- Born: Bangalore
- Citizenship: Indian
- Years active: 2017
- Mother: Ganga

= Vasanth Gangeya =

Vasanth Gangeya, credited professionally as Vasanth Kumar K, is an Indian film editor who works predominantly in Kannada cinema. He began his career as an assistant editor under B. S. Kemparaju before making his debut as an independent lead film editor with Mookajeeva (2021). He received the Best Editor award at the Bengaluru International Children's Film Festival for his work on Gandhi Matu Notu (2022)

== Career ==
Vasanth started his career in 2017 working as an assistant editor alongside editor B. S. Kemparaju. During this period, he contributed to several Kannada films, including Ondalla Eradalla (2018), Udgharsha (2018), Mookajjiya Kanasugalu (2019), and Ondu Shikariya Kathe (2020).

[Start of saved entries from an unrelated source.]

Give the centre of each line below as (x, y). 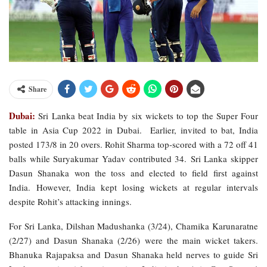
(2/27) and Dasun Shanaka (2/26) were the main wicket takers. (133, 240)
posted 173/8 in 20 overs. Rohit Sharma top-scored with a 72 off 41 (133, 145)
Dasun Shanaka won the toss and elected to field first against (133, 173)
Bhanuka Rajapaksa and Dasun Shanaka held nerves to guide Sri (133, 255)
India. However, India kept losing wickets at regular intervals (133, 187)
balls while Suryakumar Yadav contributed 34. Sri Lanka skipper (133, 159)
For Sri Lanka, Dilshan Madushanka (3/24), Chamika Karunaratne (133, 226)
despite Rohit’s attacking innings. (70, 202)
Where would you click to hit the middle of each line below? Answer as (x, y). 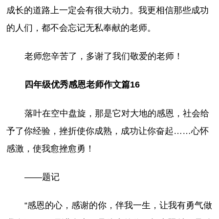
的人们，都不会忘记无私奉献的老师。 (81, 28)
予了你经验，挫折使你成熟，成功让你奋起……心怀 (108, 131)
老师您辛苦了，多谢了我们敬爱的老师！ (103, 56)
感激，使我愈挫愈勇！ (51, 148)
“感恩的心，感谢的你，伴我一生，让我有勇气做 (118, 205)
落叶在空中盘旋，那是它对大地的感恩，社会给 (117, 113)
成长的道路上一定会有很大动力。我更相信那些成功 (108, 11)
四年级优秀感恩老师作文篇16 (82, 85)
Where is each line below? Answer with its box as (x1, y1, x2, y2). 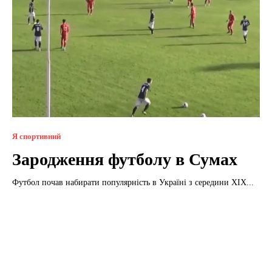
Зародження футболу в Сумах (12, 149, 237, 169)
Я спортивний (12, 131, 61, 141)
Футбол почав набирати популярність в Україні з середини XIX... (12, 177, 254, 187)
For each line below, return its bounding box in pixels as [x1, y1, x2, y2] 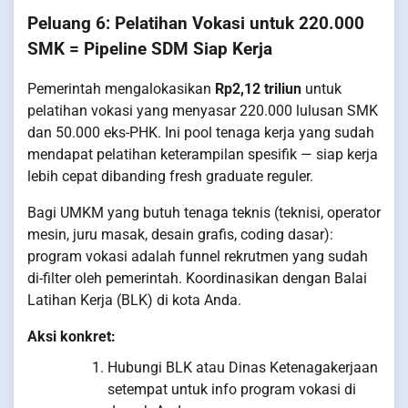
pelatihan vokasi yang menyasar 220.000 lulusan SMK [27, 102, 378, 120]
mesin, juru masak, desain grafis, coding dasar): [27, 226, 333, 244]
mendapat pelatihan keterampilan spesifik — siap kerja [27, 146, 378, 164]
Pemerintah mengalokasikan [27, 80, 215, 98]
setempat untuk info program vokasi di [107, 381, 356, 399]
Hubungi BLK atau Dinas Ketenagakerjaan [107, 359, 378, 377]
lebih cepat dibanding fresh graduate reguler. [27, 168, 313, 186]
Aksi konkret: [27, 328, 116, 346]
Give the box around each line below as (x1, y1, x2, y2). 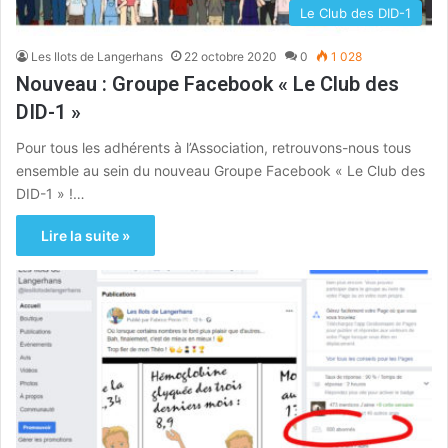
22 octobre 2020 (184, 49, 277, 65)
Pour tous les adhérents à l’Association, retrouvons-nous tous (16, 139, 411, 157)
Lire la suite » (41, 227, 130, 245)
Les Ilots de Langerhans (31, 49, 163, 65)
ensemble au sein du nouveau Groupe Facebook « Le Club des (16, 162, 425, 180)
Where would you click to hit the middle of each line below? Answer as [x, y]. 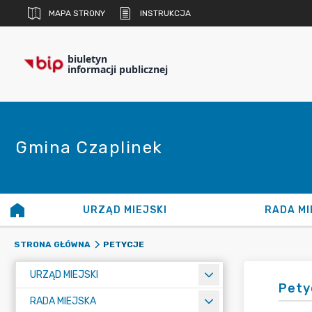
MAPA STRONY [77, 13]
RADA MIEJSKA [63, 301]
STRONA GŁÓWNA [52, 244]
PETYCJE [123, 244]
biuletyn [87, 59]
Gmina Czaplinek [89, 148]
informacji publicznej [118, 69]
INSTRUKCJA [165, 13]
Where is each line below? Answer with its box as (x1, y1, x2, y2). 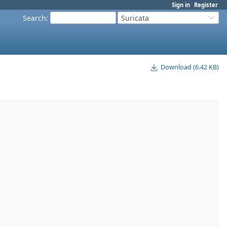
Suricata (121, 13, 149, 23)
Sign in (172, 1, 190, 9)
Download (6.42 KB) (161, 63, 219, 72)
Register (194, 1, 218, 9)
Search (23, 13, 46, 23)
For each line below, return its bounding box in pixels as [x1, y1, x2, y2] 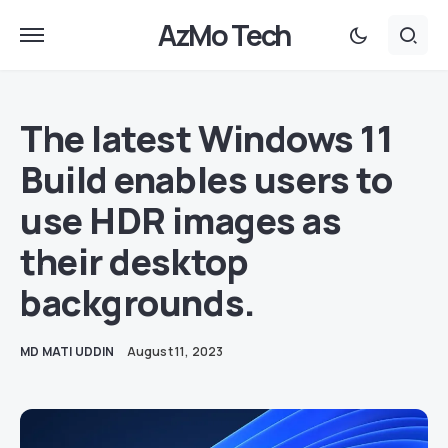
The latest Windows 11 [20, 114, 394, 163]
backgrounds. [20, 278, 256, 327]
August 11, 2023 [126, 343, 224, 360]
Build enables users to [20, 155, 393, 204]
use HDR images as [20, 196, 342, 245]
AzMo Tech [157, 14, 291, 55]
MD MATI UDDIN [20, 343, 115, 360]
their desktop [20, 237, 249, 286]
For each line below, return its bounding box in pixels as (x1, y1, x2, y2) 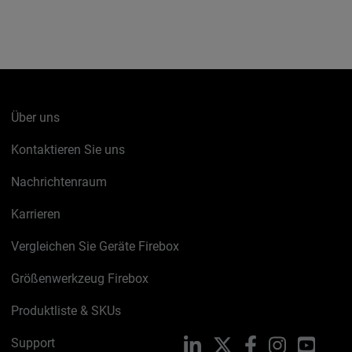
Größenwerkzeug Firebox (11, 271, 149, 286)
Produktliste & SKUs (11, 303, 122, 318)
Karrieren (11, 207, 61, 222)
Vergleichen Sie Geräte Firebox (11, 239, 180, 254)
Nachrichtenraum (11, 174, 108, 189)
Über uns (11, 110, 60, 125)
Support (11, 335, 56, 350)
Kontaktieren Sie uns (11, 142, 126, 157)
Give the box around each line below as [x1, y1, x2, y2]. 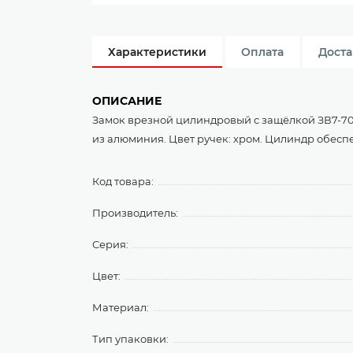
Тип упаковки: [92, 333, 169, 345]
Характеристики [108, 45, 206, 59]
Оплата [241, 45, 284, 59]
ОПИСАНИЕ [92, 94, 162, 108]
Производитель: [92, 206, 178, 219]
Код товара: [92, 175, 154, 188]
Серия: [92, 238, 128, 251]
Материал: [92, 301, 149, 314]
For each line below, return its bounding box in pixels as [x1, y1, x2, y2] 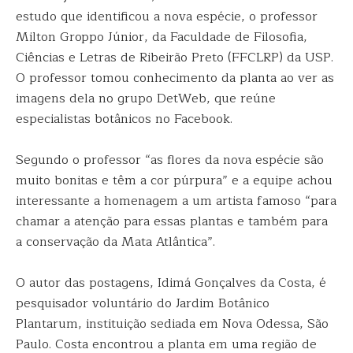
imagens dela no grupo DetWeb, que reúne [16, 88, 276, 109]
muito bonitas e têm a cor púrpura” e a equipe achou [16, 170, 333, 191]
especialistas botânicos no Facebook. [16, 109, 232, 129]
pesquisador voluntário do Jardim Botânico [16, 293, 269, 314]
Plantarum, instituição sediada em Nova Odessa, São [16, 314, 329, 334]
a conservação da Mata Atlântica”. [16, 232, 215, 252]
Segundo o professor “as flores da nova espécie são [16, 150, 324, 170]
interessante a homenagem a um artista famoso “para [16, 191, 336, 211]
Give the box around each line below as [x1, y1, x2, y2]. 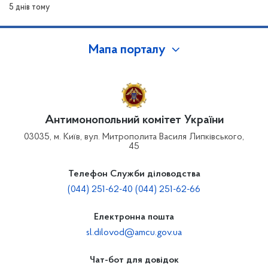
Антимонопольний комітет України [44, 114, 224, 127]
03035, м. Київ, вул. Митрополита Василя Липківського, [24, 132, 244, 142]
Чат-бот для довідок [89, 255, 179, 266]
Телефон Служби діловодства [68, 169, 200, 179]
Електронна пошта [94, 212, 174, 223]
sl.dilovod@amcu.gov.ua [86, 228, 182, 238]
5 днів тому [9, 3, 50, 13]
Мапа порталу [88, 44, 166, 57]
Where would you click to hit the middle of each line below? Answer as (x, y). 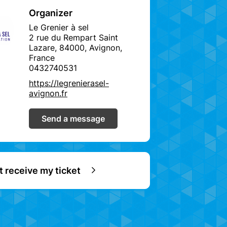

In 2021, Vasanth transitioned to working as an independent lead editor, debuting with Mookajeeva and Makkala Tantege Bandre Hushar. He has since edited feature films for directors including Dinesh Baboo Station 3, Utthara, Kodlu Ramakrishna, Yogi Devagange Gandhi Matu Notu, and Srinath Vasaista.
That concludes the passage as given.